Cannon

Cannon structure

• ClientCannon - handles most animations, e.g. the coroutine for the main flight
• ServerCannon - ?
• IClientCannonHandler - handler that can be used to launch different kinds of objects. Currently there’s only one implementation - ClientCannonPlayerHandler.

Launch process

LaunchProjectile is the main entry point to the coroutine. This is in response to receiving a server event to launch the projectile.

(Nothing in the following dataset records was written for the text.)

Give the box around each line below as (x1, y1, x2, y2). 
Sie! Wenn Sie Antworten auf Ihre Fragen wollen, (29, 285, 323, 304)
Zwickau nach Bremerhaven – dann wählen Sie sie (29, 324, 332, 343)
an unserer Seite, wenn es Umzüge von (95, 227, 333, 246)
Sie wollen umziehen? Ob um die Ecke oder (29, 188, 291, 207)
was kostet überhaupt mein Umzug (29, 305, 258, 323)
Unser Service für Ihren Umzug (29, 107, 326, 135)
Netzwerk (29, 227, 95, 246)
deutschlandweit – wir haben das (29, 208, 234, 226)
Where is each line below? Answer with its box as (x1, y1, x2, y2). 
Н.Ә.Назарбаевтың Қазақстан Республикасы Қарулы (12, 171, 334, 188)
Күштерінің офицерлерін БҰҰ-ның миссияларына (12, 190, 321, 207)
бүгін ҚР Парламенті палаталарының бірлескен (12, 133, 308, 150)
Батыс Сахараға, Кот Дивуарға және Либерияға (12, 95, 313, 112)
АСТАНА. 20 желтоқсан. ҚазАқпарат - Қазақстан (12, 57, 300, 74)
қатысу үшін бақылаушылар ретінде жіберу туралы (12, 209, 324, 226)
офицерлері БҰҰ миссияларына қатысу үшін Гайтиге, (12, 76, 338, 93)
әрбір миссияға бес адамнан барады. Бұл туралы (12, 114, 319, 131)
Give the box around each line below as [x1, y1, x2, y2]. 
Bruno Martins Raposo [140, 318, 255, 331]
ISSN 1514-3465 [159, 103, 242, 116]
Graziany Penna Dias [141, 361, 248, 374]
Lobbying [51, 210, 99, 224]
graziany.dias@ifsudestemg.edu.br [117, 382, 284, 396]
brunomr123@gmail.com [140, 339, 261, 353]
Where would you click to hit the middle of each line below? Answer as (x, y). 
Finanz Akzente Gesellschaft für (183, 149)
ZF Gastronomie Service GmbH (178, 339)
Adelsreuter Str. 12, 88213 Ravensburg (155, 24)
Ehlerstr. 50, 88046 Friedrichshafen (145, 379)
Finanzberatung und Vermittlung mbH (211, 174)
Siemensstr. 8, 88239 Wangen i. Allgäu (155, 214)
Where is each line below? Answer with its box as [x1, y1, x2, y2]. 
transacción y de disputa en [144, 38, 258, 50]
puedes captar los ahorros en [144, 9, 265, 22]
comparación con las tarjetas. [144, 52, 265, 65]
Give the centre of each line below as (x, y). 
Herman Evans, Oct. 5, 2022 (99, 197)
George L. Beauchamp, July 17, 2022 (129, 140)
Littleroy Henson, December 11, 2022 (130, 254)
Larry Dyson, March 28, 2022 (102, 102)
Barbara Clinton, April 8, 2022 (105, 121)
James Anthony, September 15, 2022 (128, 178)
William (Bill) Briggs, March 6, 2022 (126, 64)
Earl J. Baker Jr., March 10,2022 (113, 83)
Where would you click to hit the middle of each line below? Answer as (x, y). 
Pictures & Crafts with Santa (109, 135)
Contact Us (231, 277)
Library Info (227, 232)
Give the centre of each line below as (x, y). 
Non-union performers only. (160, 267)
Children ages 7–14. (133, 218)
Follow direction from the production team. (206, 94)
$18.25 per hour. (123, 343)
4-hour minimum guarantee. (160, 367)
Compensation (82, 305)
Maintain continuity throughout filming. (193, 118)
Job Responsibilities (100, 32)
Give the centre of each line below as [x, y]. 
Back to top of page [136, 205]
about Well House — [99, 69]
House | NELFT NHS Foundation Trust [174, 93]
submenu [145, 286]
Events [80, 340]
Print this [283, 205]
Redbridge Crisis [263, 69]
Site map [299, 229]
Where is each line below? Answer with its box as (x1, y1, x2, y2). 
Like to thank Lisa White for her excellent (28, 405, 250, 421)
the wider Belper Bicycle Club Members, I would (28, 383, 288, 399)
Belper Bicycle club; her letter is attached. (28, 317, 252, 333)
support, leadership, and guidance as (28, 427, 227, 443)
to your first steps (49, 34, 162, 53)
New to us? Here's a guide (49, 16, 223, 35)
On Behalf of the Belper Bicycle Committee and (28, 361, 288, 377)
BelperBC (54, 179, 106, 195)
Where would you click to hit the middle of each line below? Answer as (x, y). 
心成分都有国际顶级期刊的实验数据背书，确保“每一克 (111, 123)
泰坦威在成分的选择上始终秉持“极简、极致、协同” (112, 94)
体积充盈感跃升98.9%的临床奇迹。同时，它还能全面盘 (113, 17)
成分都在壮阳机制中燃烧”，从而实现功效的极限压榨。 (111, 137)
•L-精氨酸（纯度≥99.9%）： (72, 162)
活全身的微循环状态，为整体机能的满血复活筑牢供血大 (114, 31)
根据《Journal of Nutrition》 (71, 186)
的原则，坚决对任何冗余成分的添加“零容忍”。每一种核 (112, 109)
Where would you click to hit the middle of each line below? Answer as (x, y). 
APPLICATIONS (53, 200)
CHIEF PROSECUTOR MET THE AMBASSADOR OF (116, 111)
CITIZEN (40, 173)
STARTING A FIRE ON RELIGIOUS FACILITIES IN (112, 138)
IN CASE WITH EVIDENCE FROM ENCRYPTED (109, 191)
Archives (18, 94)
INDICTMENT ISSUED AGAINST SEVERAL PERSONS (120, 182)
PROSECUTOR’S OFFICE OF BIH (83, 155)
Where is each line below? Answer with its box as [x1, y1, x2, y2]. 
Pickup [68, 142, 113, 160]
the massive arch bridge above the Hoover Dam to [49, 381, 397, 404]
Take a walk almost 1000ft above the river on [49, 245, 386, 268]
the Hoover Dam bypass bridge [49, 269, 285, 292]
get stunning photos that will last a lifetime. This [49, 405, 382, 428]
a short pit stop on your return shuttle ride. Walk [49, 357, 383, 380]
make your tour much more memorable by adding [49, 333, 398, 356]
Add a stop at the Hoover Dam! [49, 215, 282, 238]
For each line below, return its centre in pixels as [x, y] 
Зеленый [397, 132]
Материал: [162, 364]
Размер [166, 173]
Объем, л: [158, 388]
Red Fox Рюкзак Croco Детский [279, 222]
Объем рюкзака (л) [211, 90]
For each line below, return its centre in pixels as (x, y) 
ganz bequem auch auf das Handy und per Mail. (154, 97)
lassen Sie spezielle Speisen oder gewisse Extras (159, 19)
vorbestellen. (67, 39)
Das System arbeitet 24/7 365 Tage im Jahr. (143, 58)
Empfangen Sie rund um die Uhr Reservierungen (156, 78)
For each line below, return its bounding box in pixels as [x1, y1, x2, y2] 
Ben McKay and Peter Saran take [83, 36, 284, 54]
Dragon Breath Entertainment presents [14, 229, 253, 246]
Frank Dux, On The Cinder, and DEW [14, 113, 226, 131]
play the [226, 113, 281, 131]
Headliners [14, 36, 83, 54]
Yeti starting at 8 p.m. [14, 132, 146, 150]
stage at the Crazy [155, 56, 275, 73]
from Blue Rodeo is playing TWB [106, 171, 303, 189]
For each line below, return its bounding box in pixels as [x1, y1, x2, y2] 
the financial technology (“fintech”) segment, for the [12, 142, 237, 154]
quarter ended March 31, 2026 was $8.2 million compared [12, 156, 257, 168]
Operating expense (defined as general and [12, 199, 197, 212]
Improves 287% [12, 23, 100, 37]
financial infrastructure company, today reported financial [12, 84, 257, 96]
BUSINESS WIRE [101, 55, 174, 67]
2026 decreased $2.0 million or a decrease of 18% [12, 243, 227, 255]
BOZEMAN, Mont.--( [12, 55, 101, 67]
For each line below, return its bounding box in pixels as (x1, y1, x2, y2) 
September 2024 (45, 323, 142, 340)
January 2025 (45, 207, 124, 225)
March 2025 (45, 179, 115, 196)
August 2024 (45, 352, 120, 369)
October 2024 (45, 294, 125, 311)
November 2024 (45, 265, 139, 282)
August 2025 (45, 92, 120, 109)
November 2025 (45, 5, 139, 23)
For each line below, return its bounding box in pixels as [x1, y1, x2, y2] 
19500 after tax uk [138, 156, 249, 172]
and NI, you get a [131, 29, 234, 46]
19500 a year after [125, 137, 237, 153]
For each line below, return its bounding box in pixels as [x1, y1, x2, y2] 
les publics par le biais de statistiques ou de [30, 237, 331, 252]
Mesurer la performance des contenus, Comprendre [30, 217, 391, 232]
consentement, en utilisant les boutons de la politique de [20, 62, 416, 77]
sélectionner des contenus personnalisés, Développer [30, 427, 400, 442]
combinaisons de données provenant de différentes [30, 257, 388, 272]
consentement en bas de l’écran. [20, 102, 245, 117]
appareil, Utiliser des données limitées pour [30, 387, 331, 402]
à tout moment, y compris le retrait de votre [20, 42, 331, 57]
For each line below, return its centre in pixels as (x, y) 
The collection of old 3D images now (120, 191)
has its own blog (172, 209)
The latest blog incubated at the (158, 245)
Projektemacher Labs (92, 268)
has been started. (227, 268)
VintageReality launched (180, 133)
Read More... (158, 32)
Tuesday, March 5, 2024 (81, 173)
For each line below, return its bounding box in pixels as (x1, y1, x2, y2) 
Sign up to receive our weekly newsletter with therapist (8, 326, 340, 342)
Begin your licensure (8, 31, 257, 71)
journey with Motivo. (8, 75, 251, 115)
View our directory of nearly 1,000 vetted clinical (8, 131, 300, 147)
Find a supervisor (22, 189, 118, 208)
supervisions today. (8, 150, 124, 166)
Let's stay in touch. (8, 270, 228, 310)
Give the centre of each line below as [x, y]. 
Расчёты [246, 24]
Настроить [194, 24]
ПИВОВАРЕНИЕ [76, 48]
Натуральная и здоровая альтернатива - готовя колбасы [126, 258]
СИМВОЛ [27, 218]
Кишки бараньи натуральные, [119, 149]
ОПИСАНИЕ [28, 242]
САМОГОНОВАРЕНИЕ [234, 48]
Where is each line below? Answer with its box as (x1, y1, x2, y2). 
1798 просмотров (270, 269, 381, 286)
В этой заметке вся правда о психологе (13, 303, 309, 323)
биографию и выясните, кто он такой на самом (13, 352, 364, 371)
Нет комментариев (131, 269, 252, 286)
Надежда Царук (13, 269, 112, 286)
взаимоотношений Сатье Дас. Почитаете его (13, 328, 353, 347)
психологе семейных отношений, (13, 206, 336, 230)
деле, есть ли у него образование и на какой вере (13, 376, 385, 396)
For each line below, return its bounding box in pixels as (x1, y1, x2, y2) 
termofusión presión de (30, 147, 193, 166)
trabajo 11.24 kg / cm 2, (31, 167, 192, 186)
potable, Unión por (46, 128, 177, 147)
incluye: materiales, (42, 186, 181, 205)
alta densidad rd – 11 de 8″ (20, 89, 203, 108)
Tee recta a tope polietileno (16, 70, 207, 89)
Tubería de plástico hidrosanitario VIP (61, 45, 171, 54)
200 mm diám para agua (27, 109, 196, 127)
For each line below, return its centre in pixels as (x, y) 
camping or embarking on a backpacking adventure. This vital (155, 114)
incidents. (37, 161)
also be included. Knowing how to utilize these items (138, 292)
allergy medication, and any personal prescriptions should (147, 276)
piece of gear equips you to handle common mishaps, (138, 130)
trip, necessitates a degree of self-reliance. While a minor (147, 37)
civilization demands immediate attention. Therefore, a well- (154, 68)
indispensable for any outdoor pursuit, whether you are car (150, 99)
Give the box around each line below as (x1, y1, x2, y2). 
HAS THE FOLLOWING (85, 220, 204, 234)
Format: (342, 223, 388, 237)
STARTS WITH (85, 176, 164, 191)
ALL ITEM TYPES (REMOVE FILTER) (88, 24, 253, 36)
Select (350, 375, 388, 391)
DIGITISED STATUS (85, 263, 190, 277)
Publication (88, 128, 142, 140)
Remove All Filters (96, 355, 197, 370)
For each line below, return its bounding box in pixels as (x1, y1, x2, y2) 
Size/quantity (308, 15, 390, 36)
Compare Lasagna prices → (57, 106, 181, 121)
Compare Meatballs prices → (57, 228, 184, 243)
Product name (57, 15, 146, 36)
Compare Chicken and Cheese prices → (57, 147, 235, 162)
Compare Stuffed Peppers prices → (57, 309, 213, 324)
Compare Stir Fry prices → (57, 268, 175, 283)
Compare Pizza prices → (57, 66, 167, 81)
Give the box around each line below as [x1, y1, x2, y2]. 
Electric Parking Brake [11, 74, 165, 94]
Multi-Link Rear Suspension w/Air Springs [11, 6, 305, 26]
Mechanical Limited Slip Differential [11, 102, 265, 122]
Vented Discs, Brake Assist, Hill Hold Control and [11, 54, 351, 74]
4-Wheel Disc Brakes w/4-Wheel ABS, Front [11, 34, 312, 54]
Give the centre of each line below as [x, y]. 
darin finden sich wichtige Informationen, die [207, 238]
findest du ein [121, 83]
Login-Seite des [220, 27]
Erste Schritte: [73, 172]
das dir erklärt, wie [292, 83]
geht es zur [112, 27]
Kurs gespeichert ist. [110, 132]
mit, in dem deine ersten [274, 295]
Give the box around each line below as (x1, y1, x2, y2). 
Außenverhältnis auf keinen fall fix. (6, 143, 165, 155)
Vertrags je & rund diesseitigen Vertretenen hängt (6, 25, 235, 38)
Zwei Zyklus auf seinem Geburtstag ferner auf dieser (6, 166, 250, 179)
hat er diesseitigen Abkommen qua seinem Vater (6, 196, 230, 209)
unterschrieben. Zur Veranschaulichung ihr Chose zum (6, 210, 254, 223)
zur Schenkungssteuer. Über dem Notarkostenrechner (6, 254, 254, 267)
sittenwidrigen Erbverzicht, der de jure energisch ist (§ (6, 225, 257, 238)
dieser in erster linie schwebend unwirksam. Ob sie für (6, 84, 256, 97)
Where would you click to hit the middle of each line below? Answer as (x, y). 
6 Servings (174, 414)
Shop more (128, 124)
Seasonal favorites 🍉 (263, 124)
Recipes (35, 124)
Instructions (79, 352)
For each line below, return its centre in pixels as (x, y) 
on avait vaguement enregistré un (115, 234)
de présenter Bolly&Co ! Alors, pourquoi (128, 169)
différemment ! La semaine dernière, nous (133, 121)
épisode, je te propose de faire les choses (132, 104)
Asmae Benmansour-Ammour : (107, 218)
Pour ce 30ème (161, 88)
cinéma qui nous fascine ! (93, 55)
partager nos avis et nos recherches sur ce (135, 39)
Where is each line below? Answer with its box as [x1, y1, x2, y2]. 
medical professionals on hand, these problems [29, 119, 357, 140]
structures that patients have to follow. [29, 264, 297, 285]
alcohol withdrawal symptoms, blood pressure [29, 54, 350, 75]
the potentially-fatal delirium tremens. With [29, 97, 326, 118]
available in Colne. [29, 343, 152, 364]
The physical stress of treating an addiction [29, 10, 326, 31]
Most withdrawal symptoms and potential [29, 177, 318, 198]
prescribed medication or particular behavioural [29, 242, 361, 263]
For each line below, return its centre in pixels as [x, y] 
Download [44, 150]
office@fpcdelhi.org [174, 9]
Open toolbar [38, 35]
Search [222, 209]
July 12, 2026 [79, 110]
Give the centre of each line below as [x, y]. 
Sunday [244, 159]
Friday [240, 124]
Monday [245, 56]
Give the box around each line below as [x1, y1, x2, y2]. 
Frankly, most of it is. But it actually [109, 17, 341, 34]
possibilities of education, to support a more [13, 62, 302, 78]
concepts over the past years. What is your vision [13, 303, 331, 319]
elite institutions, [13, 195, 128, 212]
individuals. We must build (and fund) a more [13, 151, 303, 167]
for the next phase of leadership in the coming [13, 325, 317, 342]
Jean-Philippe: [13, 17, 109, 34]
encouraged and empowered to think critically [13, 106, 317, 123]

private IEnumerator LaunchProjectile(GameObject _objectToLaunch, Transform _target)
{
    IClientCannonHandler handler = this.GetHandler(_objectToLaunch);
    if (handler != null)
    {
        handler.Launch(_objectToLaunch);
    }
    _objectToLaunch.transform.SetParent(null, true);
    if (this.m_onLaunchedCallback != null)
    {
        this.m_onLaunchedCallback(_objectToLaunch);
    }
    IEnumerator animation = this.m_cannon.m_animation.Run(_objectToLaunch, _target);
    while (animation.MoveNext())
    {
        yield return null;
    }
    if (handler != null)
    {
        handler.Land(_objectToLaunch);
    }
    this.m_cannon.EndCannonRoutine(_objectToLaunch);
    if (handler != null)
    {
        IEnumerator exit = handler.ExitCannonRoutine(_objectToLaunch, _target.position, _target.rotation);
        while (exit.MoveNext())
        {
            yield return null;
        }
    }
    yield break;
}

1. Call handler.Launch. This sets up the player - disabling controls, setting kinematic, disabling collider. See ClientCannonPlayerHandler.Launch:

   public void Launch(GameObject _obj)
    {
    	if (_obj != null)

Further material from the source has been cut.